Причины этого нетрудно понять. С ранней молодости Цветаева искала авторитетную модель, по которой могла бы строить биографию и образ женщины-поэта. Современность предоставляла ей сравнительно узкий выбор: среди русских поэтов речь могла идти о Зинаиде Гиппиус, Мирре Лохвицкой и Поликсене Соловьевой (другие выступили одновременно с Цветаевой или позже)[618]
. Из них только Гиппиус была фигурой крупного масштаба: в то же время, резкая специфичность ее человеческого, мировоззренческого и литературного опыта затрудняла ее восприятие как образца. Поэтому юная Цветаева обращалась и к иноязычным авторам (Марселине Деборд-Вальмор[619], Бетгине фон Арним, урожд. Брентано), и к женщинам, прославившимся в других областях искусства (Саре Бернар). Известно, что одно время ее весьма интересовала Мария Башкирцева — художница и автор французского дневника. На этом фоне Каролина Павлова должна была восприниматься как поистине идеальная модель: крупный и оригинальный поэт, к тому же достаточно отдаленный во времени, чтобы избежать соблазна прямой имитации или обвинений в ней.Отмечалось, что в сознании символистов — и еще более в сознании акмеистов — существенное место занимала мифологема, восходящая к ницшеанской концепции «вечного возвращения»: Серебряный век русской поэзии воспринимался как повтор Золотого, пушкинского, причем с «магическим» промежутком в сто лет[620]
. Эта мифологема не была чужда и Цветаевой: в полном согласии с ней, лучшая женщина-поэт XX века, которой Цветаева — хотя бы только в будущем и в идеале — не без оснований считала себя, должна была соотноситься (как биографически, так и творчески) с лучшей женщиной-поэтом века XIX.На Цветаеву несомненно должны были произвести впечатление уже упоминавшиеся параллели между жизнью Павловой и ее собственной жизнью. Так, и Павлова, и Цветаева родились в московской профессорской семье. Происхождение из среды интеллигентов, а также связь с московской традицией во многом определяли мироощущение обеих. Немецкому роду Каролины Яниш соответствовал немецкий род матери Цветаевой Марии Александровны Мейн. В «Новогоднем» (1927) Цветаева сказала, что ей «русского родней немецкий»; Павлова, естественно, могла бы сказать то же самое. Обе были интимно связаны не только с немецкой, но и с французской культурой (кстати, позднее, в эмиграции, Цветаева, как и Павлова, переводила Пушкина на французский язык). Способности обеих проявились одинаково рано: с детства они говорили на нескольких языках, зачитывались стихами и сами начали писать[621]

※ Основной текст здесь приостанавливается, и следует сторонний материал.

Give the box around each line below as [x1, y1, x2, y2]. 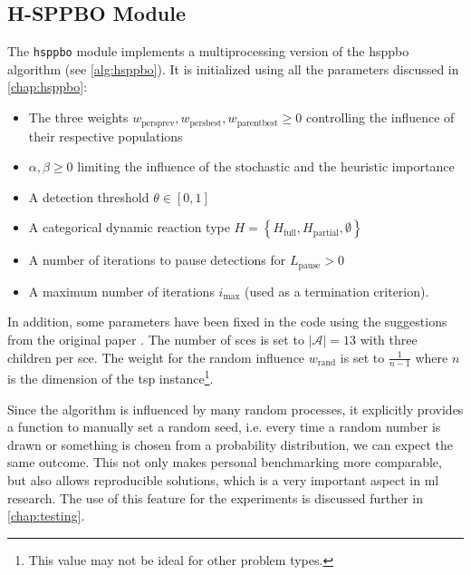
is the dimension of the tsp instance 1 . [7, 366, 214, 387]
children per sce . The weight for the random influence [7, 347, 305, 366]
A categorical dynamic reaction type [28, 218, 230, 237]
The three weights [28, 108, 129, 127]
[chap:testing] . [7, 506, 85, 525]
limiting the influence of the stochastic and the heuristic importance [77, 157, 455, 176]
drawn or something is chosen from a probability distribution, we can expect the [7, 434, 454, 453]
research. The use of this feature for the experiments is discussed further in [7, 488, 423, 507]

. Ранние стихи Каролины Яниш знал Гёте; Цветаева не могла бы похвастаться читателем такого ранга, но и она начинала как «вундеркинд», обративший на себя внимание крупнейших поэтов своей поры. И Яниш, и Цветаева были романтическими натурами, увлекались Наполеоном и Байроном, в характере обеих проступали «нежёнские» черты — самостоятельность, бесстрашие, своего рода авантюризм. Неудачный (и, по-видимому, неадекватно ею воспринятый) роман Каролины Яниш с Адамом Мицкевичем явился как бы прообразом многих цветаевских романов с поэтами и не только поэтами.Эту параллель (которая, по всей вероятности, была очевидной для Цветаевой уже к 1914–1915 гг.) легко заметить и в дальнейшем. Динамика биографий Павловой и Цветаевой во многом одинакова. Ее можно объяснить уже отмеченным сходством личностей, оказавшихся под давлением сходного исторического и культурного контекста. И Павлова, и Цветаева были настроены максималистски, всерьез воспринимая свой поэтический дар. Своим поведением они нарушали ожидания окружающего их патриархального общества и патриархальной литературной среды. Все это вело к особой ранимости обеих, а также к экзальтированности их жестов и поступков. На конфликт, определенный самой ситуацией женщины-поэта, накладывались трагические и отчасти сходные перипетии двух исторических эпох: николаевского времени в случае Павловой, революционной разрухи и диктатуры в случае Цветаевой[622]
. Как мы уже замечали, следует учитывать и прямую ориентацию Цветаевой на павловскую модель. Отсюда многие, порой достаточно неожиданные совпадения.